2.Build trust and communication: It is very important to establish good communication with parents. Try to keep the conversation open and honest so that they feel that you care and support. Listen to their opinions and concerns and respect their decisions.
3.Emphasize the importance of family: Remind parents of the importance of family and the impact of a stable and harmonious family on your growth and well-being. Share your expectations for them to remarry and how you think they can create a better family together. Shiyu liquid.

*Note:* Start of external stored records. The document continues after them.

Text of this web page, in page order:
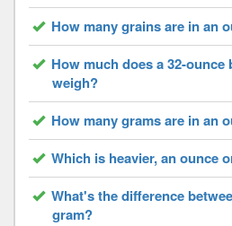
How many grains are in an
How much does a 32-
weigh?
How many grams are in an
Which is heavier, an ounce
What's the difference
gram?
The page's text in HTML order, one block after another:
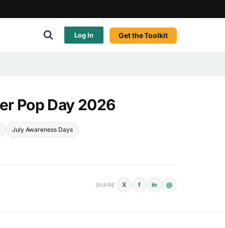
Log In Get the Toolkit
Pop Day 2026
July Awareness Days
SHARE X f in @
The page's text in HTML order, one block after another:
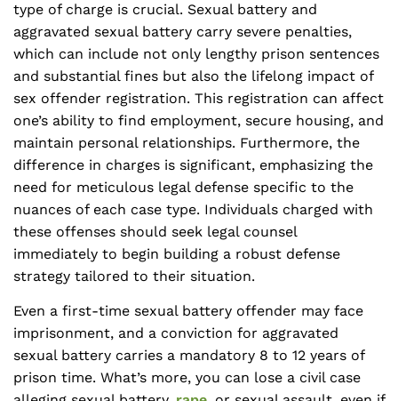
type of charge is crucial. Sexual battery and
aggravated sexual battery carry severe penalties,
which can include not only lengthy prison sentences
and substantial fines but also the lifelong impact of
sex offender registration. This registration can affect
one’s ability to find employment, secure housing, and
maintain personal relationships. Furthermore, the
difference in charges is significant, emphasizing the
need for meticulous legal defense specific to the
nuances of each case type. Individuals charged with
these offenses should seek legal counsel
immediately to begin building a robust defense
strategy tailored to their situation.
Even a first-time sexual battery offender may face
imprisonment, and a conviction for aggravated
sexual battery carries a mandatory 8 to 12 years of
prison time. What’s more, you can lose a civil case
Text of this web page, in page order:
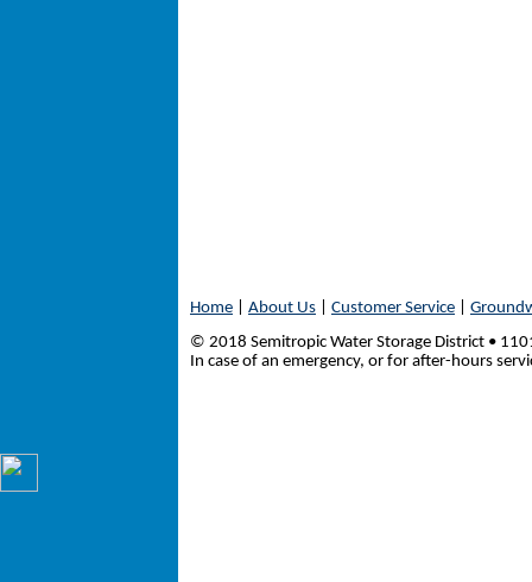
Home About Us Customer Service
© 2018 Semitropic Water Storage District •
In case of an emergency, or for after-hours
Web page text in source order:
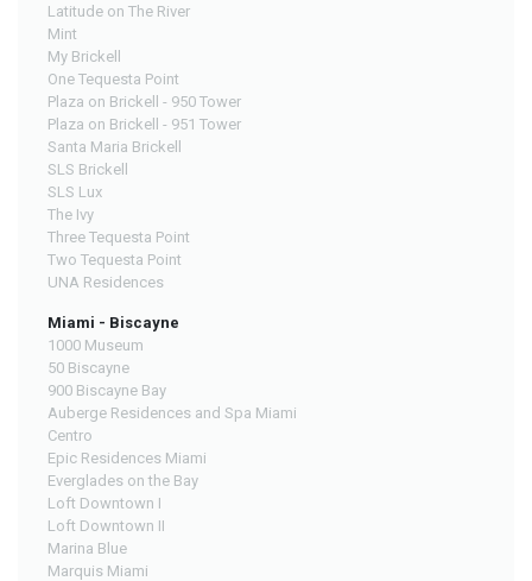
Latitude on The River
Mint
My Brickell
One Tequesta Point
Plaza on Brickell - 950 Tower
Plaza on Brickell - 951 Tower
Santa Maria Brickell
SLS Brickell
SLS Lux
The Ivy
Three Tequesta Point
Two Tequesta Point
UNA Residences
Miami - Biscayne
1000 Museum
50 Biscayne
900 Biscayne Bay
Auberge Residences and Spa Miami
Centro
Epic Residences Miami
Everglades on the Bay
Loft Downtown I
Loft Downtown II
Marina Blue
Marquis Miami
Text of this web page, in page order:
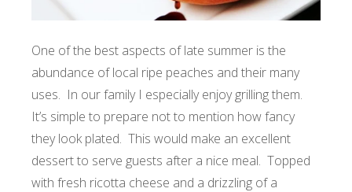
One of the best aspects of late summer is the
abundance of local ripe peaches and their many
uses. In our family I especially enjoy grilling them.
It’s simple to prepare not to mention how fancy
they look plated. This would make an excellent
dessert to serve guests after a nice meal. Topped
with fresh ricotta cheese and a drizzling of a
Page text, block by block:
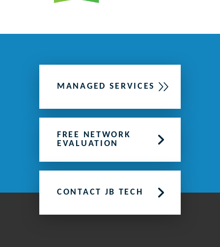
MANAGED SERVICES
FREE NETWORK
EVALUATION
CONTACT JB TECH
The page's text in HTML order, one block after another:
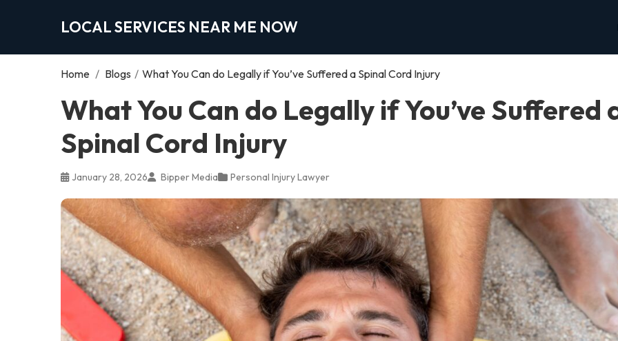
LOCAL SERVICES NEAR ME NOW
Home / Blogs / What You Can do Legally if You’ve Suffered a Spinal Cord Injury
What You Can do Legally if You’ve Suffered
Spinal Cord Injury
January 28, 2026 Bipper Media Personal Injury Lawyer
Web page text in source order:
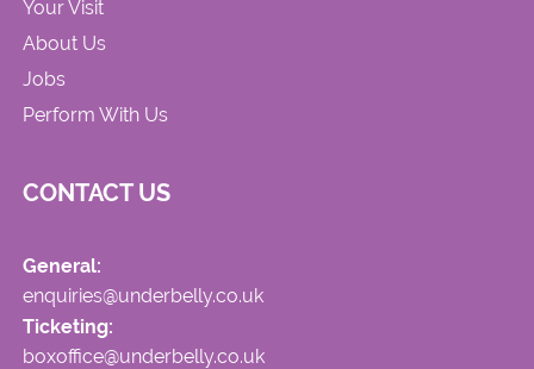
Your Visit
About Us
Jobs
Perform With Us
CONTACT US
General:
enquiries@underbelly.co.uk
Ticketing:
boxoffice@underbelly.co.uk
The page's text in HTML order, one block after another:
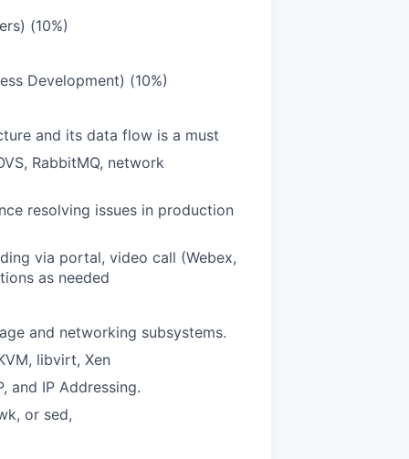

4.Cite successful remarriages: If you know of some successful remarriages, search for them to share with your parents. These cases can demonstrate the positive impact of remarriage on family and personal grievances, and how to deal with the challenges that may arise.
5.Seek professional help: If you feel that you are unable to effectively persuade your parents, or that there are deep-seated problems between them, it may be a good idea to seek the help of a professional marriage counselor or family therapist.
They can provide neutral advice and guidance to help you and your parents find solutions to your problems.
6.Give time and space: The most important thing is to give parents enough time and space to consider and process their feelings.
Remarrying is a big decision that takes time to think about and adjust. Respect their decisions and accept their choices, regardless of the end result.
Most importantly, as much as you may want your parents to remarry, you can't force them to accept your views. Respecting their decisions and doing your best to support them in any situation is paramount.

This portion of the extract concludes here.